LEE UPTON is the author of four volumes of poetry and three books of criticism. Her most recent book of poetry Civilian Histories (University of Georgia Press) was selected as a winner in the Georgia Contemporary Poetry Series Competition, and her No Mercy was a winner in the National Poetry Series. She has also won the Pushcart Prize. She teaches at Lafayette College in Easton, Pennsylvania.




APHRODITE OUT OF BOUNDS

Those we destroyed in my name,
the dead stringers, the least of the lost, the
charming maniacs

we practiced covert derangements on...
I am so to speak
simply elementary.

It's not my job to pay attention,
delirious with
my long and sullied art,

no matter what they say to me.
They say: I don't dance.
It's inefficient.
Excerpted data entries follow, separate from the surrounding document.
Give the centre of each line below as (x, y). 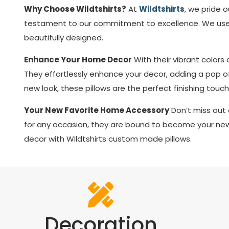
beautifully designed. (64, 38)
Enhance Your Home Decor (78, 60)
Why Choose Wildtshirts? (75, 9)
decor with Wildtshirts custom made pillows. (108, 139)
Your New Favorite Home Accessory (97, 110)
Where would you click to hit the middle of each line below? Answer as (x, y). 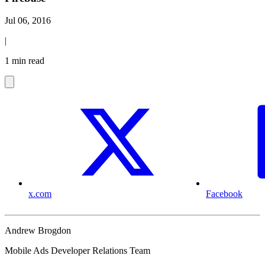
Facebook (224, 194)
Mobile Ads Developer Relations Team (77, 251)
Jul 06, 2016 (28, 21)
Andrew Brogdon (38, 231)
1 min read (25, 61)
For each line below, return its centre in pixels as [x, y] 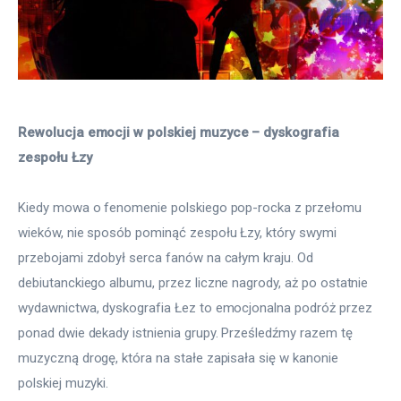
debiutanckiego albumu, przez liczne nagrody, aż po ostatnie [195, 283]
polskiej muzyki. [64, 384]
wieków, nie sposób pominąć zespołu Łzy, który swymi [179, 233]
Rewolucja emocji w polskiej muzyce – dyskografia [180, 133]
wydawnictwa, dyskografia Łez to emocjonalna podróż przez [197, 308]
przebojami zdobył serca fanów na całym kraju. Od [167, 258]
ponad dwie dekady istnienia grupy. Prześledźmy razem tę [187, 333]
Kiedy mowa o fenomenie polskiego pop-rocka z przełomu [192, 208]
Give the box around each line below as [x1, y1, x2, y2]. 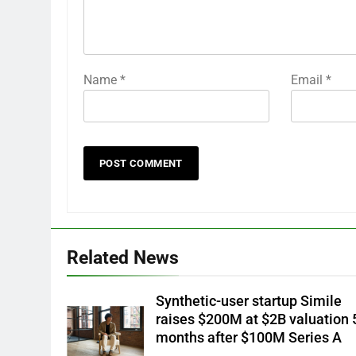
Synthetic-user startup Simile [156, 292, 342, 309]
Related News [67, 246, 179, 269]
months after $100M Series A [156, 329, 342, 346]
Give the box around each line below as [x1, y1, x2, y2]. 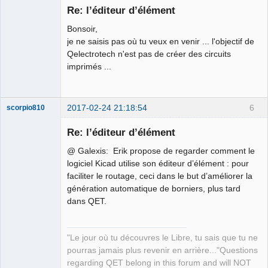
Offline [16, 5, 39, 14]
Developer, [7, 243, 42, 252]
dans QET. [67, 196, 106, 206]
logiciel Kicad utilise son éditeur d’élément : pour [67, 159, 249, 169]
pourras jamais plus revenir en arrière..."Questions [67, 246, 258, 255]
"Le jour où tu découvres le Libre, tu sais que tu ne [67, 233, 258, 243]
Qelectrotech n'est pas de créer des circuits [67, 49, 231, 59]
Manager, [7, 234, 37, 243]
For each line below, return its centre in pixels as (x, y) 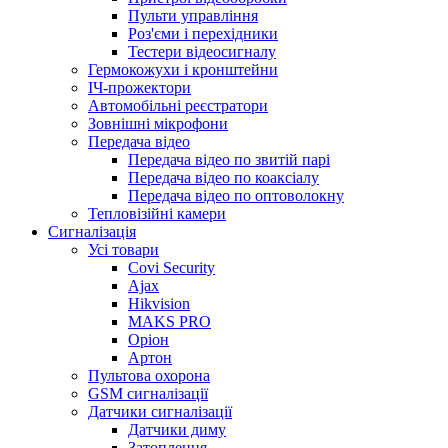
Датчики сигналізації (160, 411)
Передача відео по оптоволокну (236, 195)
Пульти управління (193, 15)
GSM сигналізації (148, 393)
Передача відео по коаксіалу (223, 177)
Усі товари (123, 249)
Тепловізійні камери (157, 213)
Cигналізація (92, 231)
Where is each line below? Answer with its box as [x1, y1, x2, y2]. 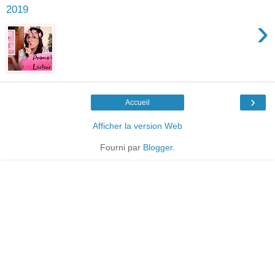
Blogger [143, 142, 172, 153]
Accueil [125, 98, 150, 107]
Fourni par [100, 142, 143, 153]
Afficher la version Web [93, 121, 182, 131]
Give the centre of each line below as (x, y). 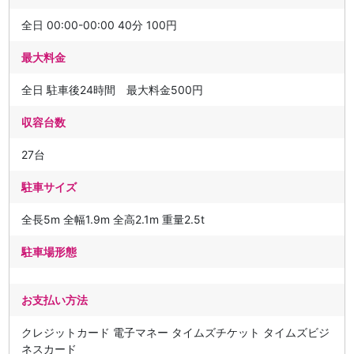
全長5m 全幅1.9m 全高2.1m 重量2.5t (113, 219)
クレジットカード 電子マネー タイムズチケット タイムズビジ (176, 332)
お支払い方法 (55, 300)
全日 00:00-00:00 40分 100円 (100, 25)
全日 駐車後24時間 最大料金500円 (113, 90)
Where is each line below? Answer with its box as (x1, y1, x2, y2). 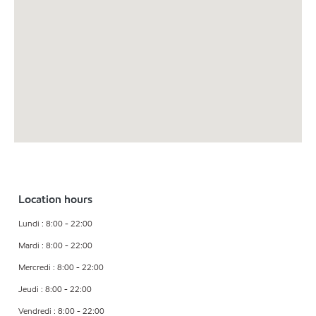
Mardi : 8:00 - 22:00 (18, 238, 92, 251)
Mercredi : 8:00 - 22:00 (18, 260, 104, 273)
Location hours (18, 191, 92, 207)
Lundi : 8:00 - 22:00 (18, 217, 92, 229)
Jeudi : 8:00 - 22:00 (18, 282, 92, 295)
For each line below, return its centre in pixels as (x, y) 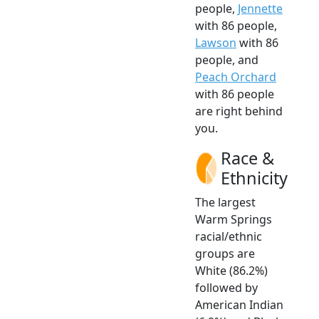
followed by (226, 287)
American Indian (239, 304)
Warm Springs (234, 219)
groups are (225, 253)
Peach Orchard (236, 77)
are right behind (239, 111)
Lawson (216, 42)
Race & (247, 158)
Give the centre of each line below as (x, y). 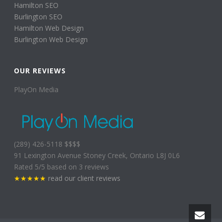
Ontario (142, 155)
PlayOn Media (36, 90)
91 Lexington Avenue (49, 155)
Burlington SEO (38, 17)
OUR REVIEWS (40, 71)
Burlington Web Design (51, 40)
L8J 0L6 (168, 155)
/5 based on (59, 166)

It's

the least optimistic surgery.
There's no one who won't
dance with me.

Long live the queen and
long live the queenery.
Agent of the deepest deep,

never to be erased
under any name
from the longing of women.






NOSTALGIA'S RIGHT ARM


If there was a heritage
what did it want?
How greedy was it?

It wasn't an old trunk
for dumping the contents out of....
Early on it took a shape.

It was the origin of the species
a little past Part One.
A kind of drainage,

partly a bit of a vent.
We were never ones for revenge,
never for memory.

Still you wonder
if at the base of our base
a clerk isn't taking

exact minutes.
Open the pages
and we're spun.

We used to be butter
and now we're margarine.






PALE LAKE

It's worth walking the path in the middle of the estate
in through the bracken
and leaning down to see all the way into the lake.

By some trick of reflection, of drowned vines and tree limbs,
the lake floor folds
as if something inscrutable made its home there

and would atomize the water to secrete an opaque purity.
The water bends and
wavers and no origin emerges.

As if purity is a half-living giant freak that
needn't breathe
and is past seeing totally even if you twist yourself.